Understanding the Greatest Common Divisor (GCD) is essential in simplifying fractions. It is the largest number that can divide two or more numbers without leaving a remainder. Identifying the GCD involves listing out all the divisors of each number and finding the highest number common to each list.

For instance, with the numbers 27 and 108, the divisors for 27 are 1, 3, 9, and 27. Similarly, for 108 the divisors are 1, 2, 3, 4, 6, 9, 12, 18, 27, 36, 54, and 108. The GCD is the largest number that both lists share, which, in this case, is 27. This value is key in fraction reduction because it helps to scale down the fraction to its simplest form.

The process of fraction reduction makes a fraction easier to understand and often easier to work with. After finding the GCD, we're ready to reduce the fraction. This is done by dividing both the numerator (top number) and the denominator (bottom number) by the GCD.
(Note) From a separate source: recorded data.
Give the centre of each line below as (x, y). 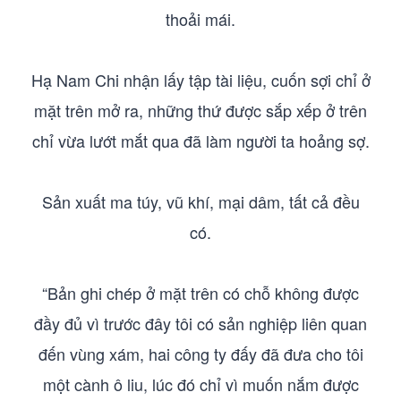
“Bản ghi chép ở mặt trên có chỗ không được (200, 293)
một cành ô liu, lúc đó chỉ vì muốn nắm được (200, 384)
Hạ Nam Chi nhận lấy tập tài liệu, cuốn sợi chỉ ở (200, 80)
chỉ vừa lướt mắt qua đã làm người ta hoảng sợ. (200, 141)
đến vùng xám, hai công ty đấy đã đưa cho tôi (200, 354)
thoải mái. (200, 19)
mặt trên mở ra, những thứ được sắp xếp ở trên (200, 110)
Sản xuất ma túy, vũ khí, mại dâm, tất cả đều (200, 201)
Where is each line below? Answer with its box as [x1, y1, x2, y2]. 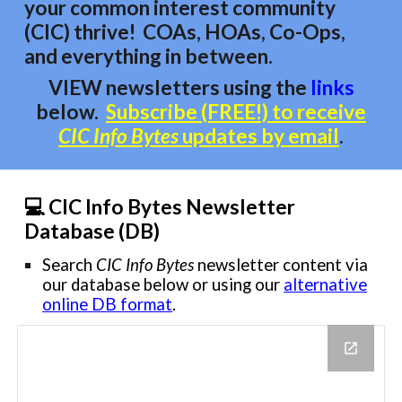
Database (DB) [24, 219, 161, 243]
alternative [284, 275, 368, 295]
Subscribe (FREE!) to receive [106, 100, 366, 124]
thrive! [74, 20, 144, 44]
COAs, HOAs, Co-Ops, [143, 20, 346, 44]
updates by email [179, 124, 339, 148]
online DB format [42, 294, 173, 315]
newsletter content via [194, 255, 369, 275]
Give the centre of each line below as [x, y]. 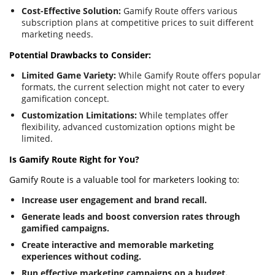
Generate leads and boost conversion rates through [131, 216]
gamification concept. [65, 98]
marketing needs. [57, 34]
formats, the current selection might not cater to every [133, 87]
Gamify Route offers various [179, 10]
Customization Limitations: [79, 115]
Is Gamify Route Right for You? [74, 159]
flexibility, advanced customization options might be [128, 126]
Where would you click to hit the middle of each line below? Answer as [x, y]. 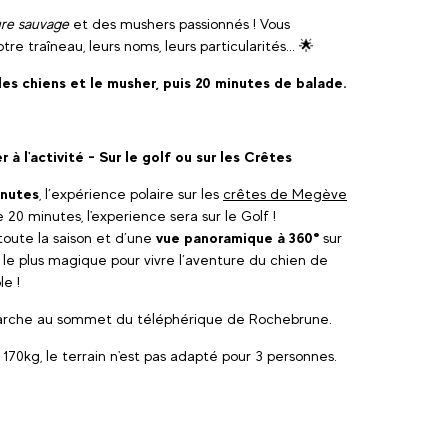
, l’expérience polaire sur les [131, 193]
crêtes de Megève [285, 193]
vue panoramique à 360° [237, 237]
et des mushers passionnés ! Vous [181, 23]
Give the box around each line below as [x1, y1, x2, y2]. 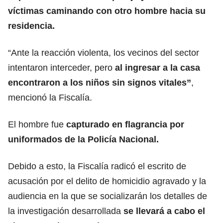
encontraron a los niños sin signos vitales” [8, 77, 191, 88]
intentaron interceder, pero [8, 62, 115, 73]
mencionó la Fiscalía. [8, 92, 92, 103]
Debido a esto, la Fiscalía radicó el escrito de [8, 161, 186, 171]
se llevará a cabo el [123, 206, 205, 216]
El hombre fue [8, 119, 64, 129]
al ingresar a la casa [115, 62, 200, 73]
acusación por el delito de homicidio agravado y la [8, 176, 206, 186]
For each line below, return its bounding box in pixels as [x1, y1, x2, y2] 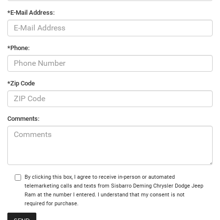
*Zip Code [7, 79, 35, 87]
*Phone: [7, 44, 29, 52]
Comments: [7, 114, 39, 122]
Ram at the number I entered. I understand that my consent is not [25, 191, 185, 198]
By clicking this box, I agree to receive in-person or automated [25, 173, 175, 180]
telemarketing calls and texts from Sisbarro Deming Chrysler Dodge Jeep [25, 182, 203, 189]
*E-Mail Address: [7, 8, 55, 16]
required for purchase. [25, 200, 79, 207]
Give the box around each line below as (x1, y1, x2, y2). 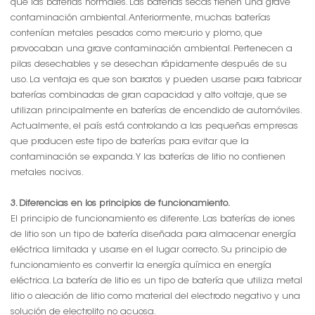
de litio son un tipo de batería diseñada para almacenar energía (11, 229, 296, 239)
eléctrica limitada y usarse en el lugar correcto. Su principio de (11, 245, 287, 255)
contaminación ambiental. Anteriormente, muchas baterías (11, 13, 271, 22)
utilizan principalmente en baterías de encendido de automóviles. (11, 105, 301, 115)
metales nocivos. (11, 167, 84, 177)
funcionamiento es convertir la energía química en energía (11, 260, 271, 270)
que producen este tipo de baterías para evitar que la (11, 136, 249, 146)
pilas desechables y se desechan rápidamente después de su (11, 59, 287, 69)
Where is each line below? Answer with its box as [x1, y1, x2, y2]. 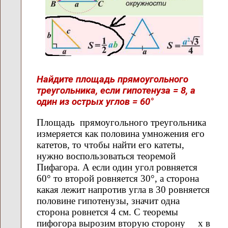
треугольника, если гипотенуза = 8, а [37, 85, 195, 97]
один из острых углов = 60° [37, 96, 154, 108]
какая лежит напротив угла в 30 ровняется [37, 184, 210, 195]
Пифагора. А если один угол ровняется [37, 161, 197, 173]
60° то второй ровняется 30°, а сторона [37, 173, 199, 184]
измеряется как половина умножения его [37, 128, 205, 139]
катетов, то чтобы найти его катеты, [37, 139, 184, 150]
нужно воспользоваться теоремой [37, 150, 176, 161]
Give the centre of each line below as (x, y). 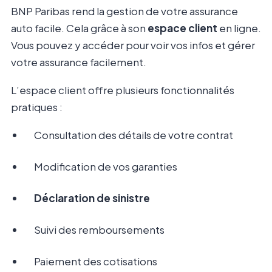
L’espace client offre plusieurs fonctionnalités (123, 90)
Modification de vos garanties (106, 167)
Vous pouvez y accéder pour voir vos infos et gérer (133, 45)
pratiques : (37, 107)
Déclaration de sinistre (92, 198)
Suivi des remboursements (99, 230)
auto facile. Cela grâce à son (79, 28)
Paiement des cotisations (96, 261)
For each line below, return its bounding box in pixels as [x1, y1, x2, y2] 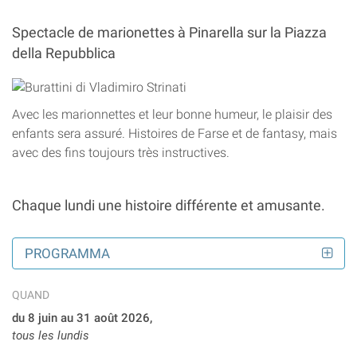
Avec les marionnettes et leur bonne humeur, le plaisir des [12, 107, 332, 123]
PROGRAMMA [25, 245, 110, 261]
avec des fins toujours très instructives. [12, 145, 229, 161]
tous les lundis [12, 328, 89, 343]
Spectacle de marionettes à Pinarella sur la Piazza [12, 25, 327, 41]
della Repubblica [12, 45, 116, 61]
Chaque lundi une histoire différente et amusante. [12, 197, 325, 214]
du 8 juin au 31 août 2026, [12, 310, 152, 325]
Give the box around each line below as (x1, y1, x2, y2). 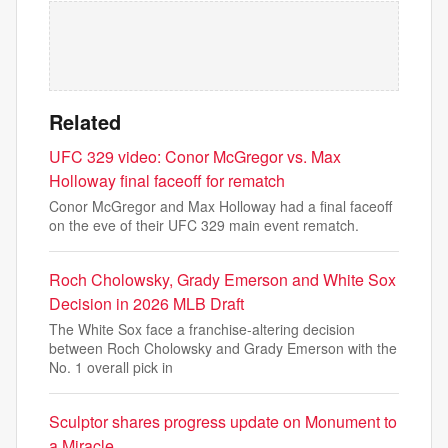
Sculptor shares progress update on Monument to (49, 410, 397, 433)
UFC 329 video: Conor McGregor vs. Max (49, 145, 341, 168)
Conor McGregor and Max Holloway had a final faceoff (49, 196, 392, 216)
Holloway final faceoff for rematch (49, 169, 285, 192)
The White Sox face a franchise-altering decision (49, 319, 355, 339)
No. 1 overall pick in (49, 357, 173, 377)
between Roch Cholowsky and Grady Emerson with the (49, 338, 397, 358)
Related (49, 107, 121, 136)
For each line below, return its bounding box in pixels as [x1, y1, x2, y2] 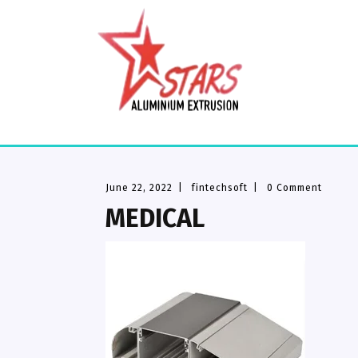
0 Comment [267, 182, 323, 193]
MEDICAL [105, 203, 205, 233]
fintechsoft [192, 182, 249, 193]
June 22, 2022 [105, 182, 173, 193]

Reducing the fraction \(\frac{27}{108}\) involves dividing both 27 and 108 by their GCD, which is 27. This gives us \(\frac{1}{4}\), a much simpler representation of the original fraction. Fraction reduction is not just a neat arithmetic trick; it is also foundational in algebra, probability, and various real-world applications where simplified ratios are preferably used.

Numerical division is a basic arithmetic operation where a number, the dividend, is divided by another number, the divisor, to find a quotient and possibly a remainder. In the context of fraction simplification, once the GCD is known, the numerical division is straightforward: divide both the numerator and the denominator by the GCD.

In our example, the division of 27 by 27 yields 1, and 108 divided by 27 equals 4. Numerical division, when applied correctly, renders a simplified fraction that represents the same ratio as the original fraction but in a more manageable form. Mastering numerical division, especially without a calculator, strengthens one's mental math skills and lays a foundation for more complex mathematical concepts.